Phonon dispersion curves, atom-projected phonon density of states, Eliashberg spectral function ${\alpha }^{2}F\left(\omega \right)$, and the electron-phonon coupling (EPC) parameter $\lambda$ for (a) $Immm\text{−}{\mathrm{Ti}}_2{\mathrm{H}}_{13}$ at 350 GPa, (b) $C2/m\text{−}{\mathrm{TiH}}_{22}$ at 250 GPa, (c) $C2/m\text{−}{\mathrm{TiH}}_{14}$ at 200 GPa, (d) $P\overline{1}\text{−}{\mathrm{TiH}}_{12}$ at 350 GPa, (e) $R\overline{3}m$-TiH at 200 GPa, and (f) $Fddd\text{−}{\mathrm{TiH}}_4$ at 350 GPa.
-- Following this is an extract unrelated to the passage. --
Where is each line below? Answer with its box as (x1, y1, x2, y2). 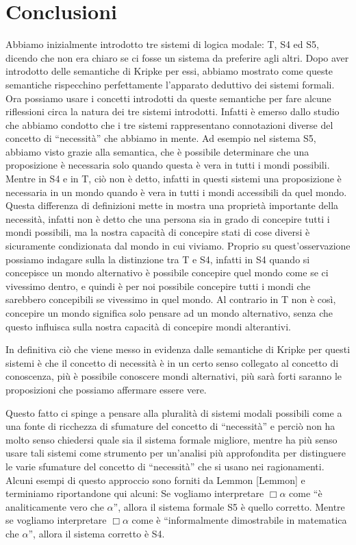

The magnitude of the phonon linewidths is indicated by the size of the blue haze, which is proportional to the respective coupling strength.

Figure 8

Dependence of the superconducting order parameter on the number $m$ for select values of temperature and Coulomb pseudopotential for (a) $Immm\text{−}{\mathrm{Ti}}_2{\mathrm{H}}_{13}$ at 350 GPa and (d) $C2/m\text{−}{\mathrm{TiH}}_{22}$ at 250 GPa. The wave-function renormalization factor $Z_m$ on the imaginary axis for select values of temperature and Coulomb pseudopotential for (b) $Immm\text{−}{\mathrm{Ti}}_2{\mathrm{H}}_{13}$ and (e) $C2/m\text{−}{\mathrm{TiH}}_{22}$. The influence of temperature on the maximum value of the order parameter (${\mathrm{\Delta }}_{m=1}$) for selected ${\mu }^{*}$ of (c) $Immm\text{−}{\mathrm{Ti}}_2{\mathrm{H}}_{13}$ and (f) $C2/m\text{−}{\mathrm{TiH}}_{22}$. Solid circles correspond to the exact numerical solutions of the Eliashberg equations, the red and blue lines represent the results obtained using analytical formula [Eq. (10)]. Black lines are predicted by BCS model [Eq. (10), where $\mathrm{\Gamma }=3]$.